As U.S. and EU trade officials meet in Washington this week for a third round of negotiations on the proposed Transatlantic Trade and Investment Partnership (TTIP) agreement, nearly 200 environmental, consumer and labor groups have urged EU and US officials not to include an investor-state dispute settlement (ISDS) mechanism in the deal. Corporate Europe Observatory is one of these groups.

Here's the text of the letter that was sent to  Ambassador Michael Froman in the US and European Trade Commissioner Karel de Gucht yesterday (16 December):

Dear Ambassador Froman and Commissioner De Gucht:

The undersigned organizations are writing to express our opposition to the inclusion of investor-state dispute settlement (ISDS) in the Trans-Atlantic Trade and Investment Partnership (TTIP).

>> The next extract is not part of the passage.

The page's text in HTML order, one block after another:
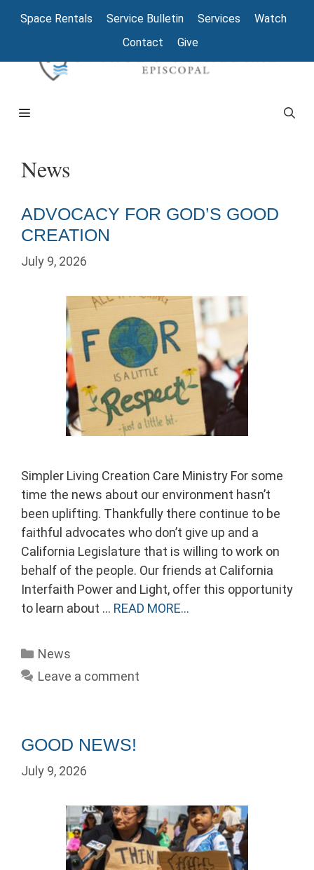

ISDS grants foreign corporations the right to go before private trade tribunals and directly challenge government policies and actions that corporations allege reduce the value of their investments. Even if a new policy applies equally to domestic and foreign investors, ISDS allows foreign corporations to demand compensation for the absence of a ‘predictable regulatory environment.’

In recent years, the use of ISDS to challenge a diverse array of government policies has expanded dramatically. Inclusion of ISDS in free trade agreements and bilateral investment treaties has allowed corporations to file over 500 cases against 95 governments. Many of these cases directly attack public interest and environmental policies. For the following reasons, we strongly urge you to exclude ISDS from TTIP:

ISDS forces governments to use taxpayer funds to compensate corporations for public health, environmental, labor and other public interest policies and government actions: ISDS has been used to attack clean energy, mining, land use, health, labor, and other public interest policies. In fact, of the more than $14 billion in the 16 claims now pending under just U.S. free trade agreements, all relate to environmental, energy, financial regulation, public health, land use and transportation policies – not traditional trade issues.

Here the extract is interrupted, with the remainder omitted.